[EXERCISE GOAL]
Take the lines below from the first through the one that contains "ecosystem. Backed by Zen Technologies, the" and copy them exactly.

Records from a data source
Start of Block
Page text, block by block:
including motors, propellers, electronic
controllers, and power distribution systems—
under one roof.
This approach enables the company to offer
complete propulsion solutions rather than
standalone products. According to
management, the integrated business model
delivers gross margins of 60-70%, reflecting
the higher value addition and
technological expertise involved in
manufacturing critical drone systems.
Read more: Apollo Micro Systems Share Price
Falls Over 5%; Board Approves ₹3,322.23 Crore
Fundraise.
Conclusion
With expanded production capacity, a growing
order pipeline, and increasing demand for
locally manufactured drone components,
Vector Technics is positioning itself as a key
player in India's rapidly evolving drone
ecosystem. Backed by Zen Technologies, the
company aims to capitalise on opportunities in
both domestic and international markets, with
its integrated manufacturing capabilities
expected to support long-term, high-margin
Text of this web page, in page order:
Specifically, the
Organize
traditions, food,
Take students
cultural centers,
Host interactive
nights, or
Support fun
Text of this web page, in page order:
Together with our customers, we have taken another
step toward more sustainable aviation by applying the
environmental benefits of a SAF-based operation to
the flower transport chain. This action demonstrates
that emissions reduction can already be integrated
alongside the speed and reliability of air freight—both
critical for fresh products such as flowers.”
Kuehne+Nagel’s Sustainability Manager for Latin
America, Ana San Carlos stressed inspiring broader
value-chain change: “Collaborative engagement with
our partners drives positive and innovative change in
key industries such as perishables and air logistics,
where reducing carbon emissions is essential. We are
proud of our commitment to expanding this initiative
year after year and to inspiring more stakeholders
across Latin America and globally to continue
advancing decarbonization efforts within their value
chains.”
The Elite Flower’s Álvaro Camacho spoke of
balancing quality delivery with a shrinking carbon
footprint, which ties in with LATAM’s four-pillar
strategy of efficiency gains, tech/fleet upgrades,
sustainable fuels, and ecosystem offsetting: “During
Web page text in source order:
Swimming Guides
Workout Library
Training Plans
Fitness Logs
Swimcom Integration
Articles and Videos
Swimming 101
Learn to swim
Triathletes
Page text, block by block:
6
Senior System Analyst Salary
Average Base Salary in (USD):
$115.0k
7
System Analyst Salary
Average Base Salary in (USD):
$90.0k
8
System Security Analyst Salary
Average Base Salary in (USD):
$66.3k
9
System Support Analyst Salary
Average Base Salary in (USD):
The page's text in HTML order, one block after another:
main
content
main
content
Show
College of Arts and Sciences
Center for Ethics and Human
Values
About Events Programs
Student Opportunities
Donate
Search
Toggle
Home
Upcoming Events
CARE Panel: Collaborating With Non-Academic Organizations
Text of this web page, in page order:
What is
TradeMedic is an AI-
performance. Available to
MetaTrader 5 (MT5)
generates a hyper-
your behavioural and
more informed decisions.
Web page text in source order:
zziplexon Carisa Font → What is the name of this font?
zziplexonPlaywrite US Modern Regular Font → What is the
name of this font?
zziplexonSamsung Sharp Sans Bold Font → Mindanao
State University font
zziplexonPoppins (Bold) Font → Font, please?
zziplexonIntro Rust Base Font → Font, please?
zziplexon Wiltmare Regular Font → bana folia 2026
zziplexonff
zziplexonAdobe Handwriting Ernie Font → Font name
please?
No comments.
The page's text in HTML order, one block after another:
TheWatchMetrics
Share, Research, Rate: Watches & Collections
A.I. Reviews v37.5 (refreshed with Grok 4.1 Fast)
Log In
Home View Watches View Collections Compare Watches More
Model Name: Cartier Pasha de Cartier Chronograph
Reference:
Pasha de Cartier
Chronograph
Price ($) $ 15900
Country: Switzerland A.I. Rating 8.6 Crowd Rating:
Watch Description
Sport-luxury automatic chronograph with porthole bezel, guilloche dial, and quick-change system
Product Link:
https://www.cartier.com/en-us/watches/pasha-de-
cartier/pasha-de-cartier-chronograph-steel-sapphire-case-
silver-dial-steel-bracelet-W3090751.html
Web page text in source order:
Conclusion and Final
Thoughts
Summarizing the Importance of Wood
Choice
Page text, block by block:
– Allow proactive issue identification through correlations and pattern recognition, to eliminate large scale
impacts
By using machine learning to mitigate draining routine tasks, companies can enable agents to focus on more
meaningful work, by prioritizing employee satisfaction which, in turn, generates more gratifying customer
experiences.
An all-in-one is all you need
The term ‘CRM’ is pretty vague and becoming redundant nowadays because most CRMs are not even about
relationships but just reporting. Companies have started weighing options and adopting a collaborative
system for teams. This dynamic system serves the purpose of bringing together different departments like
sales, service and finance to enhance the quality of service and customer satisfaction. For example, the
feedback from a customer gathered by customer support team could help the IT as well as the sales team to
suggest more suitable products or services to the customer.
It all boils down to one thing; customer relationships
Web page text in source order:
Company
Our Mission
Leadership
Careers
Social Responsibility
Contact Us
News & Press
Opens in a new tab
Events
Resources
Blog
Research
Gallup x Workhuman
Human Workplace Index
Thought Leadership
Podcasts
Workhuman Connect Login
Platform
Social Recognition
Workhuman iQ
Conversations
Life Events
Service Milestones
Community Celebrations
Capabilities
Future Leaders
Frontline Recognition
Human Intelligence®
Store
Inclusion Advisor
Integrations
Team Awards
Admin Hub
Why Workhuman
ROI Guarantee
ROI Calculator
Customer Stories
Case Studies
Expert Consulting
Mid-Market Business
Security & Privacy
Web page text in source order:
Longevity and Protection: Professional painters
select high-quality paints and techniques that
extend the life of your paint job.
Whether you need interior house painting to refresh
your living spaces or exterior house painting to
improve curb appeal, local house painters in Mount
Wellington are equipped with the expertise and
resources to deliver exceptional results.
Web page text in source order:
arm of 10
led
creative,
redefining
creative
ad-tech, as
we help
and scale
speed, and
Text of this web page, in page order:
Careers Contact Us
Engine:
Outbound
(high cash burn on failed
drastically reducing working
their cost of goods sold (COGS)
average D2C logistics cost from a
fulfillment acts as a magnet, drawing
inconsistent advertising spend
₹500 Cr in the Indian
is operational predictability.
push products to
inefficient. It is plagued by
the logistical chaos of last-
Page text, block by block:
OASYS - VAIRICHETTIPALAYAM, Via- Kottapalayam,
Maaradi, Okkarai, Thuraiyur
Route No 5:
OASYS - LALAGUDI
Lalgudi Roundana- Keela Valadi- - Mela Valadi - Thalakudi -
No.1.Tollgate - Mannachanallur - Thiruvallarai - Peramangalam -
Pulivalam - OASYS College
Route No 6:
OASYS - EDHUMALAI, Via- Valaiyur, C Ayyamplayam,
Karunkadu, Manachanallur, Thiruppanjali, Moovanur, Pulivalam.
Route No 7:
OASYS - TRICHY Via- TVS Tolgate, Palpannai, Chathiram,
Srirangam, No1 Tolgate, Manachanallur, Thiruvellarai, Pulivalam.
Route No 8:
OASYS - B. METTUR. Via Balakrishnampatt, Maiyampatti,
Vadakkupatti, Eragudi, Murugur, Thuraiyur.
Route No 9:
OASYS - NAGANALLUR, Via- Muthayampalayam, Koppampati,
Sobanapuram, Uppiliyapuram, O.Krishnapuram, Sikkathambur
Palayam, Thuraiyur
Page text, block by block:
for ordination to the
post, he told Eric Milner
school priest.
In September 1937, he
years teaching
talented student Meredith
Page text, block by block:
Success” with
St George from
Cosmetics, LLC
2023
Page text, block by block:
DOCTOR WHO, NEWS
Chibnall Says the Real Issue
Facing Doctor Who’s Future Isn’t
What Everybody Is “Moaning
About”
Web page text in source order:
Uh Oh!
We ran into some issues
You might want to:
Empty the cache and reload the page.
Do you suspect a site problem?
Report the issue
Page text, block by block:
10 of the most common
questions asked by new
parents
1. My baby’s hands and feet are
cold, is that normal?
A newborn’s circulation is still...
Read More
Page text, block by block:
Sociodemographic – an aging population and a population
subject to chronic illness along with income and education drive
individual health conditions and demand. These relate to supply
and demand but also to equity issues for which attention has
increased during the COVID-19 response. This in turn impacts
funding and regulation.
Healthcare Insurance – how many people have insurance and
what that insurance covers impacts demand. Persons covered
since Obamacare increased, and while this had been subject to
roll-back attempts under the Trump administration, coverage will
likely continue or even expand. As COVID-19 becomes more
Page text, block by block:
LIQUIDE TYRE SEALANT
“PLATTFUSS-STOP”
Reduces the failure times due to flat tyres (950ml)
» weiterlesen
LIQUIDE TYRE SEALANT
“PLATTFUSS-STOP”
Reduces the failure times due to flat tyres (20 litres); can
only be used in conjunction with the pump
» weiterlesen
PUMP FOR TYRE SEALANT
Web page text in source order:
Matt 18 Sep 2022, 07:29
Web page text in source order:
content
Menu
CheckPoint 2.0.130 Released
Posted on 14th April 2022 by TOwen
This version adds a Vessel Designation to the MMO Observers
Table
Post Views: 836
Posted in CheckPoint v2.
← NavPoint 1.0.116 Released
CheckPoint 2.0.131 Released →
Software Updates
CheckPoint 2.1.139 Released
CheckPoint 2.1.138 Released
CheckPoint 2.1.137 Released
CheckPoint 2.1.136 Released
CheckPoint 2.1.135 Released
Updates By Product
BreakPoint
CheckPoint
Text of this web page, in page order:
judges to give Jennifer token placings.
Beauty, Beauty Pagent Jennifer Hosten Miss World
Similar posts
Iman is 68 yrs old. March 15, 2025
End of Block
[ANSWER TO THIS EXERCISE]
Page text, block by block:
including motors, propellers, electronic
controllers, and power distribution systems—
under one roof.
This approach enables the company to offer
complete propulsion solutions rather than
standalone products. According to
management, the integrated business model
delivers gross margins of 60-70%, reflecting
the higher value addition and
technological expertise involved in
manufacturing critical drone systems.
Read more: Apollo Micro Systems Share Price
Falls Over 5%; Board Approves ₹3,322.23 Crore
Fundraise.
Conclusion
With expanded production capacity, a growing
order pipeline, and increasing demand for
locally manufactured drone components,
Vector Technics is positioning itself as a key
player in India's rapidly evolving drone
ecosystem. Backed by Zen Technologies, the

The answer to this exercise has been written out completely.